Sounds to me like your husband needs EDUCATION! at least as far as sleep apnea goes. I for one thought SA was a waist of money too or at least a hypochondriacts disease or something--even when my PCP first suggested that I may have it. I totally blew her off--and basically I wasn't going to hear it. but it got me thinking and on to the internet I went! Spent hours on researching --ironically I still didn't seem to fit the bill but my husband did! and last summer he was dxed with severe OSA (infact his numbers were much worse than mine)--I still ignored my symptoms until I had a gall bladder attack last December (another story in itself) however I had a bad reaction to the meds they gave me which caused the ER dr. to ask me if i'd ever been tested for SA--well I hadn't. Took me another 7-8 months before getting around to it but finally in late August I got my CPAP! it's made a world of difference and I didn't have the typical symptoms. some of them yes, however didn't really snore too much and didn't stop breathing but I have mostly hypopneas so I wouldn't stop breathing I just breath ineffectively and since I wasn't sleeping that good at night I didn't go into REM much when I had most ofmy problems. (now looking back I can see why I didn't sleep and why my body was keeping me awake. it all makes sense but didn't at the time. Try educating your husband--see if he'll read the literachure there's tons of it out there. Keep on this forum. you'll find soo much support. btw--I really feel it was thru the encouragement of these forum members that got me back to my pcp and finally dxed. I kept denying it. I do hope he'll come to understand one day. but I do understand his hesitation too--I was like that.

[Gerryk]

It will take time but he will probably come around. When I first started on CPAP my wife complained about my machine being noisy. Now her biggest complaint is the air that blows out the vent sometimes blows in her face. Well, I do not sleep on my back much so I normally sleep on one side. I finally got tired of that and just told her to turn over and blow her hot air the other way. HMMMM yes, it was not a good thing to say but it did get us to discuss it and work the problem out.
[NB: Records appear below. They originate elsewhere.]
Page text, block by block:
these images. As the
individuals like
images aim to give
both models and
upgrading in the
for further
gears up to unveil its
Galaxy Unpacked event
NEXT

When I told her last week I may not need cpap any longer she complained again. This time she complained saying now she won't be able to sleep because my machine won't be making noise and she won't have a nice fresh breeze all night.
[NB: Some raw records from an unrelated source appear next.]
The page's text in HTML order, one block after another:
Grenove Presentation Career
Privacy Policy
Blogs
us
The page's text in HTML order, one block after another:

All those big problems my wife had with cpap were only minor issues we had to work out together. After all if he loves you he will see to it that your cpap treatment is successful.
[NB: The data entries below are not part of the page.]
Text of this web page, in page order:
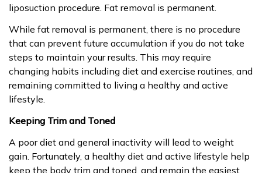
liposuction procedure. Fat removal is permanent.
While fat removal is permanent, there is no procedure
that can prevent future accumulation if you do not take
steps to maintain your results. This may require
changing habits including diet and exercise routines, and
remaining committed to living a healthy and active
lifestyle.
Keeping Trim and Toned
A poor diet and general inactivity will lead to weight
gain. Fortunately, a healthy diet and active lifestyle help
keep the body trim and toned, and remain the easiest

Good luck with your treatment.

Gerry

[btesterman]

Thanks to everyone for the encouragement and suggestions. After thinking about it, I'm guessing he is in a denial stage just as if he was the one diagnosed. I will definitely have him go with me to see my doctor and as I learn more (I feel lost right now) I'll share with him so he feels a part of this journey. That is my hope anyway. I never was in denial. In fact, I was almost relieved to hear the diagnosis - I'd been told my fatigue was from being "old" (I'm 63), being overweight (about 15 pounds I'd say), depression, not enough exercise, being an overworked teacher, "everyone feels that way".... Of course I wish I could just take a pill and all would be normal but at least now I can actively work toward feeling better.

[snoregirl]

I find your words disturbing "that he will not FORBID me to get CPAP" or something close to that. What a gem. No one will FORBID me to do anything. He obviously is not interested in your health. Hopefully he will come to understand and support you but don't be surprised if he does not. If one does not live with the dead tired feeling in my experience they just have a really hard time understanding. I wish you more luck than I had with my husband (now ex-husband). Apena and snoring were a large part of the reason he left. BUT DO NOT sacrifice your health for him. He is not worth it.